### Goal of the exercise
For this exercise, write out the full listing that follows exactly and skip its pictures.

^^^^

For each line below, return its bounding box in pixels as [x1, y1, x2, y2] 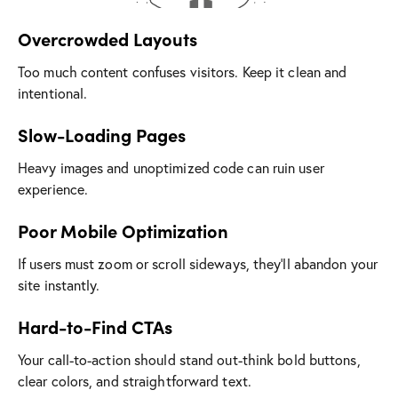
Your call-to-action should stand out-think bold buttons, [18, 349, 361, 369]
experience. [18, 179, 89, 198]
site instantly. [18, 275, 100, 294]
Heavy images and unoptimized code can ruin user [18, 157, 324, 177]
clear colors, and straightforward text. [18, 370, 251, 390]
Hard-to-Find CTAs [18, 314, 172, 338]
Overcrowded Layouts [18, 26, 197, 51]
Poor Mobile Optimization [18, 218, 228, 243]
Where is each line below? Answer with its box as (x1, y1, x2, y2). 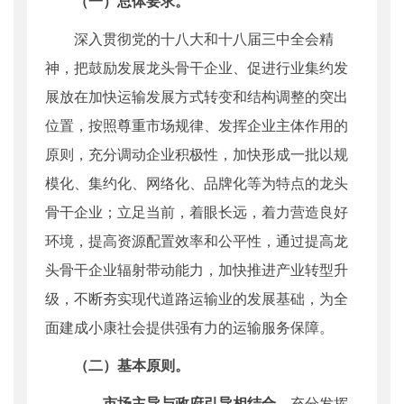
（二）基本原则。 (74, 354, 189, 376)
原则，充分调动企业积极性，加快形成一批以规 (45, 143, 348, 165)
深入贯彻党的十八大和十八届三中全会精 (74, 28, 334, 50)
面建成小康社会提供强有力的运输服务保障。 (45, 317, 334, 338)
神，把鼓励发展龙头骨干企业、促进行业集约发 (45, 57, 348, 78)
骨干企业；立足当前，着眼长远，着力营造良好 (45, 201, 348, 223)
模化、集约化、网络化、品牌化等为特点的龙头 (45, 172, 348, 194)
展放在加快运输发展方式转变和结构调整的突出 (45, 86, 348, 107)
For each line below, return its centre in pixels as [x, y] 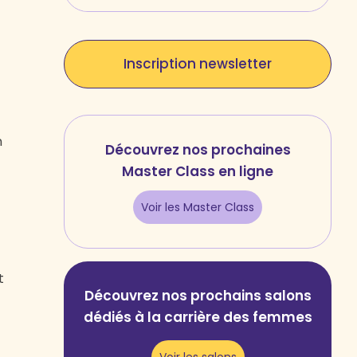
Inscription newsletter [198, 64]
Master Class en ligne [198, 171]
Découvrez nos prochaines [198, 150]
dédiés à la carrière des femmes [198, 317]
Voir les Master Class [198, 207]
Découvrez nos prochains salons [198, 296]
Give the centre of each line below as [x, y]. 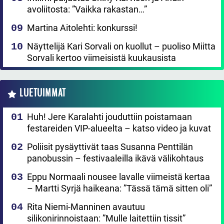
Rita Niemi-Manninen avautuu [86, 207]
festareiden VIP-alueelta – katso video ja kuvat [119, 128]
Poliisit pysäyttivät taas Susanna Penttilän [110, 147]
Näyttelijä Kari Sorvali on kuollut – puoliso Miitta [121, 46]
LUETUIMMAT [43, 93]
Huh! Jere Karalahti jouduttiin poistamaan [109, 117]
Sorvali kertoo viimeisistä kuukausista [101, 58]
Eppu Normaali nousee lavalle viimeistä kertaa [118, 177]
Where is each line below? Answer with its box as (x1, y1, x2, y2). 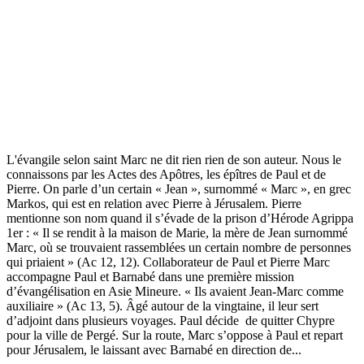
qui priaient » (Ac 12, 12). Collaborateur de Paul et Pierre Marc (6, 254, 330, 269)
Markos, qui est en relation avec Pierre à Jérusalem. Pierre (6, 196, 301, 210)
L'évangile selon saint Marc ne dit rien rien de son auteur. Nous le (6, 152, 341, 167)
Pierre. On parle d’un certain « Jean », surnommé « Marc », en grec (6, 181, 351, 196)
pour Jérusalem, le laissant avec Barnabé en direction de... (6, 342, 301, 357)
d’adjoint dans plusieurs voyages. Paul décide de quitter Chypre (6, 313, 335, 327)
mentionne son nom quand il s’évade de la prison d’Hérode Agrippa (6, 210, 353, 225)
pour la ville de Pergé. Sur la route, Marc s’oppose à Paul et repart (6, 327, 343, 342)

^^^^

### Answer section
For each line below, return its bounding box in pixels as [x1, y1, x2, y2] 
Your call-to-action should stand out-think bold buttons, [18, 349, 361, 369]
experience. [18, 179, 89, 198]
site instantly. [18, 275, 100, 294]
Heavy images and unoptimized code can ruin user [18, 157, 324, 177]
clear colors, and straightforward text. [18, 370, 251, 390]
Hard-to-Find CTAs [18, 314, 172, 338]
Overcrowded Layouts [18, 26, 197, 51]
Poor Mobile Optimization [18, 218, 228, 243]
Where is each line below? Answer with its box as (x1, y1, x2, y2). 
（二）基本原则。 (74, 354, 189, 376)
原则，充分调动企业积极性，加快形成一批以规 (45, 143, 348, 165)
深入贯彻党的十八大和十八届三中全会精 (74, 28, 334, 50)
面建成小康社会提供强有力的运输服务保障。 (45, 317, 334, 338)
神，把鼓励发展龙头骨干企业、促进行业集约发 (45, 57, 348, 78)
骨干企业；立足当前，着眼长远，着力营造良好 (45, 201, 348, 223)
模化、集约化、网络化、品牌化等为特点的龙头 (45, 172, 348, 194)
展放在加快运输发展方式转变和结构调整的突出 (45, 86, 348, 107)
For each line below, return its centre in pixels as [x, y] 
Inscription newsletter [198, 64]
Master Class en ligne [198, 171]
Découvrez nos prochaines [198, 150]
dédiés à la carrière des femmes [198, 317]
Voir les Master Class [198, 207]
Découvrez nos prochains salons [198, 296]
Give the centre of each line below as [x, y]. 
Rita Niemi-Manninen avautuu [86, 207]
festareiden VIP-alueelta – katso video ja kuvat [119, 128]
Poliisit pysäyttivät taas Susanna Penttilän [110, 147]
Näyttelijä Kari Sorvali on kuollut – puoliso Miitta [121, 46]
LUETUIMMAT [43, 93]
Huh! Jere Karalahti jouduttiin poistamaan [109, 117]
Sorvali kertoo viimeisistä kuukausista [101, 58]
Eppu Normaali nousee lavalle viimeistä kertaa [118, 177]
Where is each line below? Answer with its box as (x1, y1, x2, y2). 
qui priaient » (Ac 12, 12). Collaborateur de Paul et Pierre Marc (6, 254, 330, 269)
Markos, qui est en relation avec Pierre à Jérusalem. Pierre (6, 196, 301, 210)
L'évangile selon saint Marc ne dit rien rien de son auteur. Nous le (6, 152, 341, 167)
Pierre. On parle d’un certain « Jean », surnommé « Marc », en grec (6, 181, 351, 196)
pour Jérusalem, le laissant avec Barnabé en direction de... (6, 342, 301, 357)
d’adjoint dans plusieurs voyages. Paul décide de quitter Chypre (6, 313, 335, 327)
mentionne son nom quand il s’évade de la prison d’Hérode Agrippa (6, 210, 353, 225)
pour la ville de Pergé. Sur la route, Marc s’oppose à Paul et repart (6, 327, 343, 342)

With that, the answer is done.